The members of Viva Las Chicas will help bring breast cancer awareness to the nation's capital as volunteers next weekend.

By JULIANNE WU, Times Staff Writer
© St. Petersburg Times
published April 20, 2003


ST. PETERSBURG -- Breast cancer survivor Sue Lang last year met a group of women from the St. Petersburg area at the Avon Walk for Breast Cancer in Miami.

Lang, 46, of Treasure Island was crewing -- that is, she was serving breakfast and beverages to the walkers as a volunteer.

Amberlea Moody and Heather Greenway walked in the three-day, 60-mile event with several relatives and friends.
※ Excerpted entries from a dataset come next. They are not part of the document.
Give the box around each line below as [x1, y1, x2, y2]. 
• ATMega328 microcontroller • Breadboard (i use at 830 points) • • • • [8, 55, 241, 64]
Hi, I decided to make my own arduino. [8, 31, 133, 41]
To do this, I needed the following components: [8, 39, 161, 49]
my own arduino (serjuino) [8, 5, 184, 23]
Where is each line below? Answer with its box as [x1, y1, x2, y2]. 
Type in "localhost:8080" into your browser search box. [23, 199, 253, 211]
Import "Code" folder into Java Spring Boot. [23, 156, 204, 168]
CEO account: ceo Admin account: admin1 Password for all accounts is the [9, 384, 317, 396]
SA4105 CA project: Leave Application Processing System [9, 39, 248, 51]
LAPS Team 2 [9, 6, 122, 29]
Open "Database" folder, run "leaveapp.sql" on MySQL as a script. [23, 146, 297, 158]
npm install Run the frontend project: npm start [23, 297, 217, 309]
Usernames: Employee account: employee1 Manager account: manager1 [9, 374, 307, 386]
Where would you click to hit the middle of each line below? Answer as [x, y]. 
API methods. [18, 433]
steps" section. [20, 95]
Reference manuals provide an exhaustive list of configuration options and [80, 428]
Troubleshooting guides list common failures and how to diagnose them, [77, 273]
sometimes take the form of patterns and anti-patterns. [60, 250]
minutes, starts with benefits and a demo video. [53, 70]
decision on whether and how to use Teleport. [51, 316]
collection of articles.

Now, all three women are part of a 25-member group known as Viva Las Chicas, which even includes a few men.

"Roughly translated, Viva Las Chicas means Long Live the Women," said Lang, who owns the Colourations Hair Studio in St. Petersburg.
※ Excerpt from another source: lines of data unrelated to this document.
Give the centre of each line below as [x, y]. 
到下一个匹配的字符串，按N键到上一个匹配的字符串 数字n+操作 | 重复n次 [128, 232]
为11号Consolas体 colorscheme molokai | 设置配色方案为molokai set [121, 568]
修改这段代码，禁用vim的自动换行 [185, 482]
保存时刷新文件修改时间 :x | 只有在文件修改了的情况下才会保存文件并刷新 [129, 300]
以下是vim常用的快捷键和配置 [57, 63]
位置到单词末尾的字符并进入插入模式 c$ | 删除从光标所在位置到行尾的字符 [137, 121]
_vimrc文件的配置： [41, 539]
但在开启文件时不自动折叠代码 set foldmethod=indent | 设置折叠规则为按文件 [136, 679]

About eight women from the club, including Lang, Moody, Greenway and Ashley Fierros, are going to be a part of a crew at the Avon Walk for Breast Cancer on Saturday and April 27 in Washington, D.C.

"We are trying to give women knowledge they need to make an informed decision about getting mammograms," said Moody, 29, who works at Jimmy B's in St. Pete Beach.

"Even younger women should give themselves monthly breast exams," said Fierros, 23. "The youngest case we've heard of someone getting breast cancer was 16. You should know your own body as soon as your breasts start developing."

According to the American Cancer Society's Web site, about 211,300 women will be found to have invasive breast cancer in 2003. About 39,800 women will die from the disease.

In Florida in 2001, according to the Pinellas Unit of the Cancer Society, about 11,844 women were diagnosed with breast cancer. That same year, about 2,609 died from the disease.

Also, the society said that nearly 1-million women over the age of 40 living in Florida have never had a mammogram.

For this coming weekend's Avon Walk in Washington, Lang and the others decided to crew as volunteers. Next year, they hope to walk in one of the events.

"Last year in Miami, it meant so much to the walkers to see the crew," said Greenway, 30, who with Fierros works at Carrabba's on Tyrone Boulevard.

"When you're walking, you appreciate the crew so much. And when you're in a crew, you appreciate the walkers," said Lang, who walked in the Avon event in May 2001 in Boston, five weeks after finishing six weeks of radiation. She had a lumpectomy and lymph nodes removed in December 2000.

This year, the women crewing in the Avon Walk in Washington had to pay only the $55 registration fee and did not have to do fundraising. They will camp along the route as do the walkers.

They did raise about $600, however, and will have the use of a donated RV to get them to Washington and back. They also got someone to donate gas money.

Last year, Moody and Greenway, along with friends and relatives, were supposed to raise about $2,000 each to walk in the Avon Walk in Miami. They collectively raised more than $11,000.

"This year, we only raised a few hundred dollars," Lang said. "But we are in the process of starting our own nonprofit corporation so we can raise money to help fight breast cancer all year long. We eventually hope to be able to sponsor some activities locally."

Besides preparing for the Avon Walk -- which is independent of the American Cancer Society -- the women give out pink ribbons the 10th of each month and closely follow the schedule of Channel 10's anchor Sue Zelenko and the Lifetime Friends program the television station sponsors.